* [TASK TO CARRY OUT]:
For this exercise, reproduce the entries below exactly, but only from the line containing "S5, Pixel 2, Pixel" through the line containing "Streak (49, 168)", both included.

*** Block opens ***

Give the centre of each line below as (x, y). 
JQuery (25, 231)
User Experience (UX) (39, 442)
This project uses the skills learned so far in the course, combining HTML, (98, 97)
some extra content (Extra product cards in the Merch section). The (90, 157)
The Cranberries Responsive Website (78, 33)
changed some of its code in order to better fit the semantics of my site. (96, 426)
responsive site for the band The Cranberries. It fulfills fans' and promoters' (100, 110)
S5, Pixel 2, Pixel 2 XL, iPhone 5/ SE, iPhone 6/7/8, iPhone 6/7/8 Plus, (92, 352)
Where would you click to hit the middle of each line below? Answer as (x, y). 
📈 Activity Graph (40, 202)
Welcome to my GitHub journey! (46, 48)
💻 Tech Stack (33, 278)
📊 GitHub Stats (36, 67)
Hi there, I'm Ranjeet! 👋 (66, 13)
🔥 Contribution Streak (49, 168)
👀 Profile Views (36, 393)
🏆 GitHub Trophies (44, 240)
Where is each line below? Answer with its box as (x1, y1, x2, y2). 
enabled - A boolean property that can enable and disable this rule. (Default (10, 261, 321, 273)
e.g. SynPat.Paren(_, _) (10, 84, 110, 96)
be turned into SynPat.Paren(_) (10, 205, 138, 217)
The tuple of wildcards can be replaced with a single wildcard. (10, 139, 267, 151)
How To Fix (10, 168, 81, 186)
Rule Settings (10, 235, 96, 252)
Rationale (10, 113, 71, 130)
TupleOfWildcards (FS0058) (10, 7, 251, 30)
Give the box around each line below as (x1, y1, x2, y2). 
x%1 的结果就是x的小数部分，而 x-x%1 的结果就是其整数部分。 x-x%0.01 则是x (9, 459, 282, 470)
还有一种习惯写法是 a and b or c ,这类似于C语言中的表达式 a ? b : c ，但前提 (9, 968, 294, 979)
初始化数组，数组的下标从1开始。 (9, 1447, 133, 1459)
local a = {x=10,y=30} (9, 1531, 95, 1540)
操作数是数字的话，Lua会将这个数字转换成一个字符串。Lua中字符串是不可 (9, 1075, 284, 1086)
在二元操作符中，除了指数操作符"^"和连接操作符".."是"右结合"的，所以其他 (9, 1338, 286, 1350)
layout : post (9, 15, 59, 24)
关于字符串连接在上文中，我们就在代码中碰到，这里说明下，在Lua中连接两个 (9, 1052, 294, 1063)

*** Block closes ***
*** Block opens ***

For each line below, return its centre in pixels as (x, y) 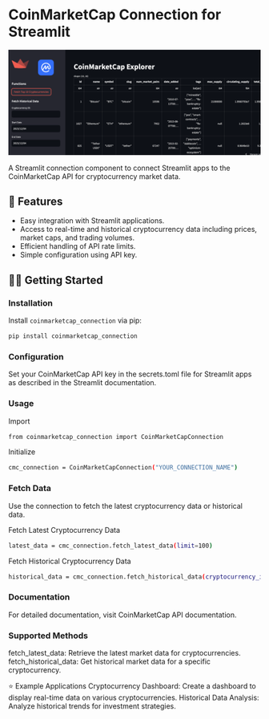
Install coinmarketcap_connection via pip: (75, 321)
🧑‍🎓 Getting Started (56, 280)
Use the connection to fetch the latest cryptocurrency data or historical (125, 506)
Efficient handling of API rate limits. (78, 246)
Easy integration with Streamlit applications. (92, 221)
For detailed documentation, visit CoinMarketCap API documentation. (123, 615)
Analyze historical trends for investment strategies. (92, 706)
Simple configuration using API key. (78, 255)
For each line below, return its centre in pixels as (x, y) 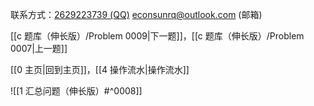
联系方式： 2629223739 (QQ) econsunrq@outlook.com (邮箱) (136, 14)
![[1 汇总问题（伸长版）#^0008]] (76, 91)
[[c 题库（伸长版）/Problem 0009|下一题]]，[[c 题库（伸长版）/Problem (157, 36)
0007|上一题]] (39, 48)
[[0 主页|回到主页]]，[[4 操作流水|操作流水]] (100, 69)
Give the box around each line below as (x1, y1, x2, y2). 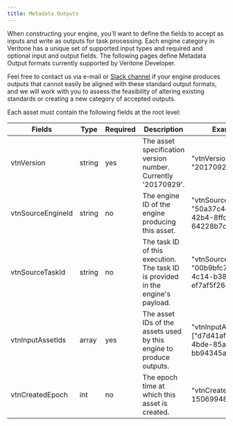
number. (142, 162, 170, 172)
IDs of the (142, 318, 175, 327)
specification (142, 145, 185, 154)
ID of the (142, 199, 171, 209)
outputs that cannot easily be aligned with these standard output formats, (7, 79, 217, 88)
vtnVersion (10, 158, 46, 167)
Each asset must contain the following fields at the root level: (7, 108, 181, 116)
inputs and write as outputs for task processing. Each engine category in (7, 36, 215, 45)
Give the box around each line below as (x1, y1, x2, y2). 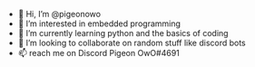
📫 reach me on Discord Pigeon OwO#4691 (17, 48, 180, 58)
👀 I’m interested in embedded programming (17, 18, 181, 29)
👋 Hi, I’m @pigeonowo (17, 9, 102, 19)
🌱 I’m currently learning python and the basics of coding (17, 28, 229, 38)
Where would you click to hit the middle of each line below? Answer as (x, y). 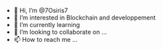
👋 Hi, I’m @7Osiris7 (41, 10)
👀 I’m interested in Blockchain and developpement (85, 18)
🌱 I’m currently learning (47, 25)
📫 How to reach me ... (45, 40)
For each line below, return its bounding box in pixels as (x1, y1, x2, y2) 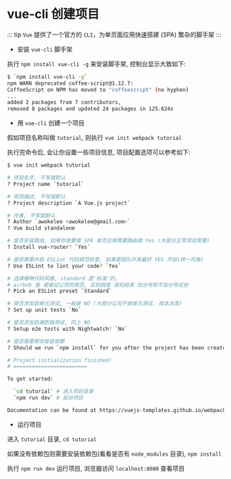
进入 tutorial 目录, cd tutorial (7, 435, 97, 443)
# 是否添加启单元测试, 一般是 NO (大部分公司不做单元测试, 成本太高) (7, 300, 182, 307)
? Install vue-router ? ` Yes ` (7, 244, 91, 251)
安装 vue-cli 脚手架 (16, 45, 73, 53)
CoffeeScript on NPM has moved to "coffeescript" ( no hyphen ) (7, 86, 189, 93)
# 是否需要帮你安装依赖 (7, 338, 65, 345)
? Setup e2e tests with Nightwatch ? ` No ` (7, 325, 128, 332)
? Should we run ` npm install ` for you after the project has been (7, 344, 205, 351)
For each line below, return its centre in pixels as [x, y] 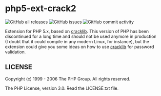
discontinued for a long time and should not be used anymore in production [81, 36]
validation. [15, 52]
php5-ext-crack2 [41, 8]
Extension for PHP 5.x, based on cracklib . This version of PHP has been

*** Block closes ***

* [REPLY]:
S5, Pixel 2, Pixel 2 XL, iPhone 5/ SE, iPhone 6/7/8, iPhone 6/7/8 Plus, (92, 352)
Where would you click to hit the middle of each line below? Answer as (x, y). 
📈 Activity Graph (40, 202)
Welcome to my GitHub journey! (46, 48)
💻 Tech Stack (33, 278)
📊 GitHub Stats (36, 67)
Hi there, I'm Ranjeet! 👋 (66, 13)
🔥 Contribution Streak (49, 168)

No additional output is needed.